BANK DNA OD TYSIĄCA POLAKÓW

Zespół prof. Barcikowskiej utworzył bank DNA pobranego od ponad 1000 Polaków z chorobą Alzheimera oraz kilkuset osób zdrowych.Bank ten jest jednym z największych tego typu w Polsce. Dzięki jego istnieniu możliwe staje się w przyszłości prowadzenie dalszych badań genetycznych nad nowo odkrywanymi genami związanymi z chorobą Alzheimera.

Dla dalszych badań zabezpieczamy także leukocyty krwi obwodowej chorych - mówi Żekanowski.


Badacze posiadają w tej chwili ponad 110 linii komórek pochodzących od osób najstarszych, ponad 40 linii od osób w wieku 65 lat bez objawów otępienia oraz ponad 20 linii komórkowych od pacjentów z chorobą Alzheimera (w tym ze zidentyfikowanymi mutacjami).
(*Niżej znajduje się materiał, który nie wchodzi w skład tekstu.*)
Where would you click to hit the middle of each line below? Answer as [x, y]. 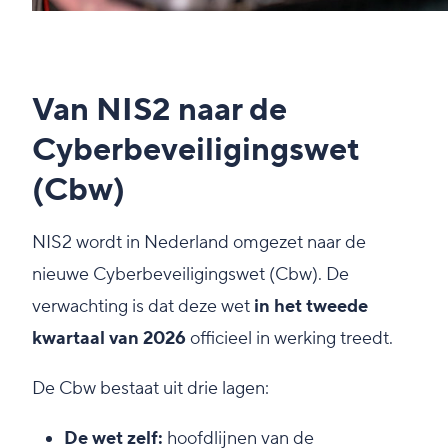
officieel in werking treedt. [289, 338]
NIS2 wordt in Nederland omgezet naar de [199, 242]
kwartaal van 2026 [109, 338]
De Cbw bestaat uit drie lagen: [150, 388]
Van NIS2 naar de [159, 110]
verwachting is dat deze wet [143, 306]
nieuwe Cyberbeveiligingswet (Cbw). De [190, 274]
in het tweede [311, 306]
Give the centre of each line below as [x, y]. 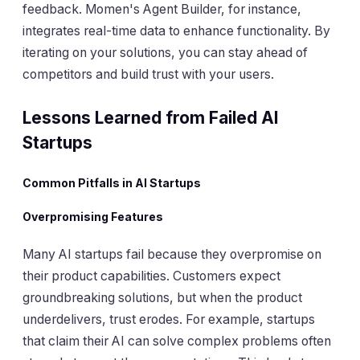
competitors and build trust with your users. [148, 75]
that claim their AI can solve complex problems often [177, 341]
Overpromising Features [93, 217]
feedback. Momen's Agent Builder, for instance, [162, 10]
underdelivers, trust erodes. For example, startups [169, 319]
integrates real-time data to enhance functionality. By [176, 31]
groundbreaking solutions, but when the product [162, 297]
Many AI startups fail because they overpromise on [172, 254]
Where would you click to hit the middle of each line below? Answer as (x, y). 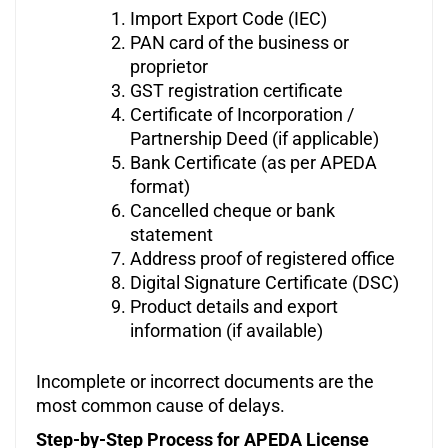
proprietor (169, 67)
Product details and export (234, 307)
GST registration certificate (236, 91)
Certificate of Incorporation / (242, 115)
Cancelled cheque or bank (232, 211)
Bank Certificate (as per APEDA (253, 163)
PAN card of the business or (239, 43)
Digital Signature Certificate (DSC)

Identyfikowanie mutacji otwiera drogę do dalszych skomplikowanych badań biochemicznych i komórkowych zmierzających do poznania mechanizmów powstawania i rozwoju choroby Alzheimera.

Pod kierunkiem prof. Jacka Kuźnickiego prowadzone są już badania wzajemnego oddziaływania białek tworzących kompleks przecinający białko APP.

Tego typu badania mogą przyczynić się do opracowania nowych form leczenia choroby Alzheimera" - spodziewa się Żekanowski.